Critical Mastodon

Thursday, May 25, 2000

Let it be known that I must not be counted among those who would assail Bill for the content of his bloggings. His prose is exactly the stuff that makes me want to keep sucking air day after day. It is high time that others step forth to bear the mantle of superior wordsmithery. If Mr. Cameron should bemoan the state of his existence whilst waxing so beautifully poetic, I, for one, shall not take issue.
Been quite a while since I have posted, so I better get on the stick or Huffman's gonna start whining again. The coolest thing going on right now is my impending trip to the Garden of the Gods in southern Illinois with Mr. Springer. We're gonna take advantage of the long weekend and get away for a spell. I haven't ever been there, but it looks like it should be a good trip. Had a job interview at Fairview Elementary the other day. Kindo' strange in that they seem interested in me, but hardly asked me any questions. I probably spoke for only 15-20% of the interview, which for me is quite succinct. I think the combination of a Y chromosome and a Special Ed. license pretty much do the trick, which I can't say makes me feel that great. I would like to believe that people want to hire me because of my work and my record. Go figure. What is Liz gonna do if the Pacers and the Blazers go head to head in the finals? I am probably getting ahead of myself. I wish our cats weren't such good bird hunters, except when they kill the Starlings.

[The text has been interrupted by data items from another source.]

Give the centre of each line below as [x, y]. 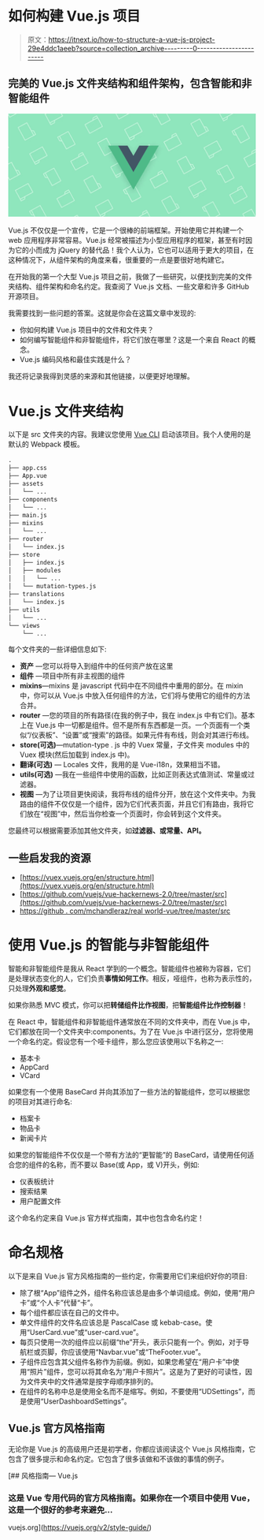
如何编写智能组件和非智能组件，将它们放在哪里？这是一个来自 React [130, 340]
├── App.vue [27, 476]
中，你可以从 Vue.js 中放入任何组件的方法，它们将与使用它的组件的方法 [135, 695]
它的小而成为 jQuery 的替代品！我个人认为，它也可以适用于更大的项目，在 [134, 250]
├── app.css [27, 468]
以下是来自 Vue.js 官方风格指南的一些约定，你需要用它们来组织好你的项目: [128, 1276]
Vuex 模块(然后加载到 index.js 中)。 [77, 755]
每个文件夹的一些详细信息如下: [58, 649]
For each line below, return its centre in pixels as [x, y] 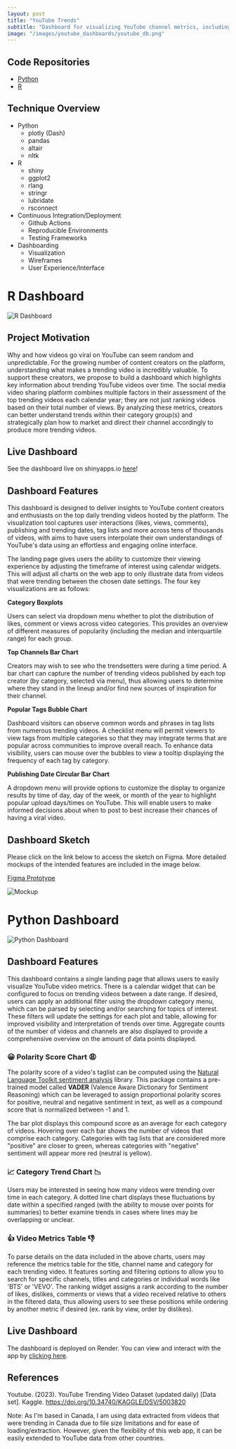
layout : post [26, 14]
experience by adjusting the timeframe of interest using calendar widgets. [114, 566]
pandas [39, 140]
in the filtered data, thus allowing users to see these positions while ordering [118, 1301]
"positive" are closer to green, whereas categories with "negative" [103, 1146]
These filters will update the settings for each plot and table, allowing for [112, 1016]
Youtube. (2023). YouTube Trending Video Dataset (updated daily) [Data [112, 1395]
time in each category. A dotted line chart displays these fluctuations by [111, 1198]
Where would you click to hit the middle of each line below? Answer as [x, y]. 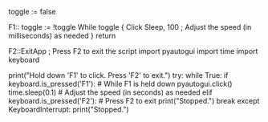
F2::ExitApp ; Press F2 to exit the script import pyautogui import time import [133, 51]
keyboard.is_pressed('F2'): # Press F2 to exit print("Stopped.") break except [134, 101]
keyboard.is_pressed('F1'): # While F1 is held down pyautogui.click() [120, 84]
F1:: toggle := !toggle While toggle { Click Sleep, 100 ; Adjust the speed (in [130, 27]
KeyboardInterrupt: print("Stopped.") [69, 109]
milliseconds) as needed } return [62, 36]
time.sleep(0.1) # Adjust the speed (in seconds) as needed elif [110, 92]
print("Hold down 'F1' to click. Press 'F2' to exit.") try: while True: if [118, 75]
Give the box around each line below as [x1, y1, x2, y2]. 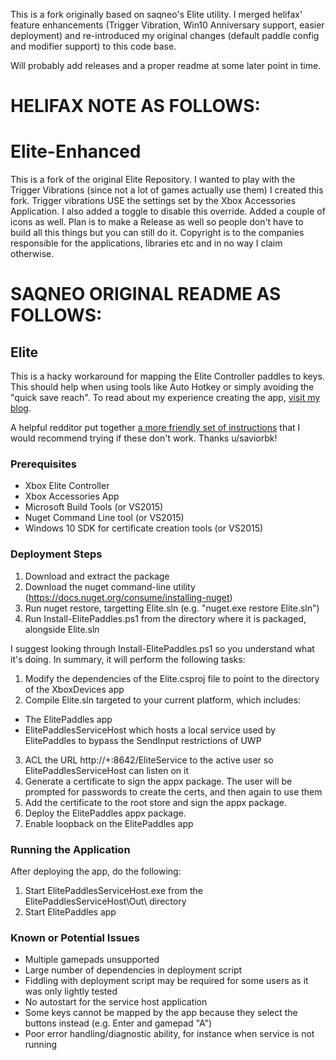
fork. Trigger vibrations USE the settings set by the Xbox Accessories [10, 195, 297, 207]
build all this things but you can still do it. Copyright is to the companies [10, 227, 305, 239]
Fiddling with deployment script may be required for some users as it [24, 975, 309, 987]
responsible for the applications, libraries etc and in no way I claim [10, 237, 283, 249]
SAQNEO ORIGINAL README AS [10, 283, 282, 306]
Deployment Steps [10, 547, 103, 561]
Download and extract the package [24, 570, 170, 582]
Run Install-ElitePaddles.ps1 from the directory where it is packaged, [24, 612, 307, 624]
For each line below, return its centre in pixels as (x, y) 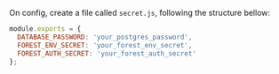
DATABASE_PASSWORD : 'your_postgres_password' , (105, 37)
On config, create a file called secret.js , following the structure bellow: (140, 13)
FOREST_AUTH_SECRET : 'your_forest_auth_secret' (107, 53)
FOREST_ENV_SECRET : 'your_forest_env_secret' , (105, 45)
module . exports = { (45, 29)
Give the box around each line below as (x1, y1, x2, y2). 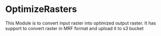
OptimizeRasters (5, 3, 77, 15)
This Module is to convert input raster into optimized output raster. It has (5, 20, 156, 26)
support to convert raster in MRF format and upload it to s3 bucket (5, 25, 144, 31)
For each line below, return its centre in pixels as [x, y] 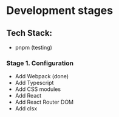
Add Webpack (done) [42, 76]
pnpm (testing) [34, 47]
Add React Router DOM [44, 102]
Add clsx [26, 109]
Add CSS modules [38, 89]
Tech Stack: [29, 33]
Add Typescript [34, 83]
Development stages [60, 11]
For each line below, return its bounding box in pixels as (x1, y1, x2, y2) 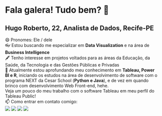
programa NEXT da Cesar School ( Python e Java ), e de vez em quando (5, 78, 149, 83)
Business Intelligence (5, 49, 50, 55)
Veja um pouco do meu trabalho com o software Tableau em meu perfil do (5, 88, 155, 93)
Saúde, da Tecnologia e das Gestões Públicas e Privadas (5, 62, 120, 68)
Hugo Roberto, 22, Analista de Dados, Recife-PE (5, 24, 154, 32)
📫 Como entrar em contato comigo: (5, 99, 78, 104)
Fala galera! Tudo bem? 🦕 (5, 4, 109, 16)
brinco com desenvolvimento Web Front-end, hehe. (5, 83, 109, 89)
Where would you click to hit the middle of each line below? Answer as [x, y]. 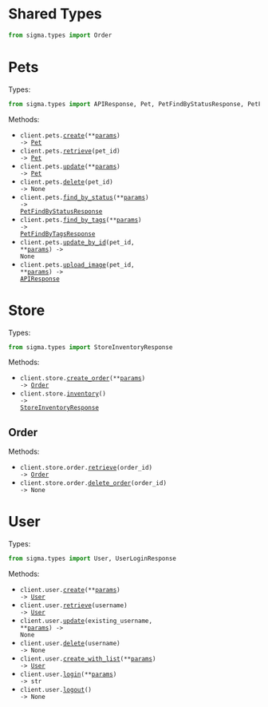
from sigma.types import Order [60, 35]
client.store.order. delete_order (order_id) [93, 483]
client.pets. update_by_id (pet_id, [77, 242]
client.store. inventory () [63, 394]
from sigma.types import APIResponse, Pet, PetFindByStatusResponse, [126, 104]
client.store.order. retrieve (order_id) [86, 468]
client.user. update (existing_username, [86, 621]
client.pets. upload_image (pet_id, [77, 264]
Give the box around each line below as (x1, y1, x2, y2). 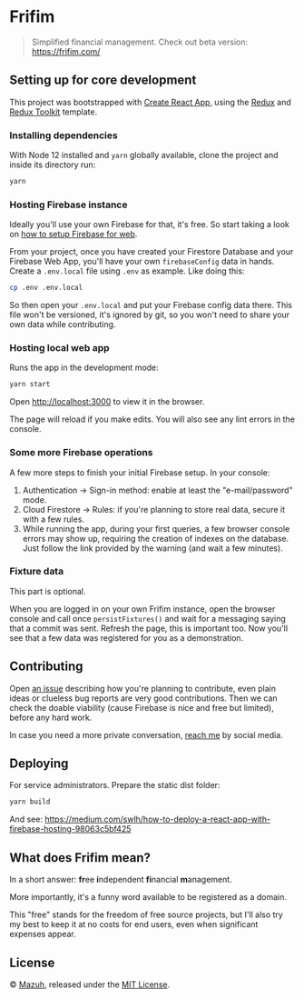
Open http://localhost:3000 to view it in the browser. (9, 396, 205, 407)
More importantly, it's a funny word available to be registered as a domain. (9, 892, 288, 903)
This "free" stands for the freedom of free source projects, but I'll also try (9, 909, 283, 920)
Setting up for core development (9, 73, 197, 88)
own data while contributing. (9, 319, 116, 330)
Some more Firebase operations (9, 446, 153, 459)
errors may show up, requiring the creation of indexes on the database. (22, 533, 289, 544)
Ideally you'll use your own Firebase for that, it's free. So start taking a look (9, 219, 290, 230)
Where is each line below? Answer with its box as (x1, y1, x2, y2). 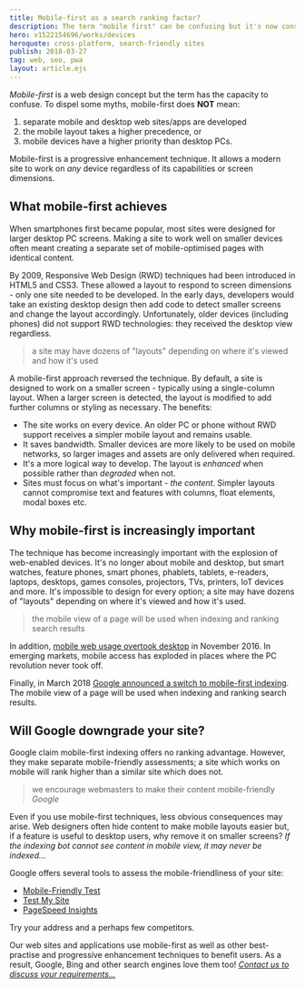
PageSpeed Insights (22, 904, 98, 915)
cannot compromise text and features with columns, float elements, (22, 487, 276, 498)
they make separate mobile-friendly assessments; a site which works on (9, 757, 280, 768)
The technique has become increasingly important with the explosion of (9, 547, 279, 558)
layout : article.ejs (9, 65, 88, 74)
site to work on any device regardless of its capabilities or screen (9, 163, 254, 174)
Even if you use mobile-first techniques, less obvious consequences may (9, 812, 283, 822)
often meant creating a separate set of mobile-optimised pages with (9, 242, 264, 253)
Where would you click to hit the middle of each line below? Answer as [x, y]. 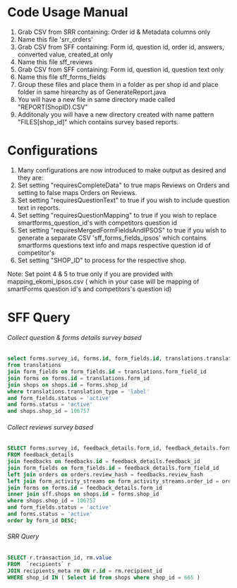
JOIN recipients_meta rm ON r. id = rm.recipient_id [85, 571]
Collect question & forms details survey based [75, 337]
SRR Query [23, 536]
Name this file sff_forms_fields [61, 77]
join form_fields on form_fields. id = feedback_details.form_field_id [113, 468]
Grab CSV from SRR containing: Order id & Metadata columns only [114, 32]
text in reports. [39, 207]
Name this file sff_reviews [55, 61]

How about this: Smokers need to recognize that cigarette butts are as much litter as a Taco John's wrapper or the shrink-wrap on a new cd. I don't know why smokers think its ok to throw their butts everywhere. I drive down the road and see them throw their butts out the window of their cars. Some actually puts their butts in the car ashtray, only to dump the entire tray out in a parking lot! But worst of all are the bastards who come to my house, drink my beer, eat my food, and dance to music on my stereo, and then leave their stinky ass butts on my porch, in my flower beds, in my yard, and in my garden. I picked up over 30 butts around my house after the party. Absolutely disgusting.

Ok. I am sorry. That came out worse than it should have, but I just don't understand. I was quite a smoker in my day, and I was diligent to the point of exhaustion in making sure that I didn't leave my smoking refuse for others to deal with.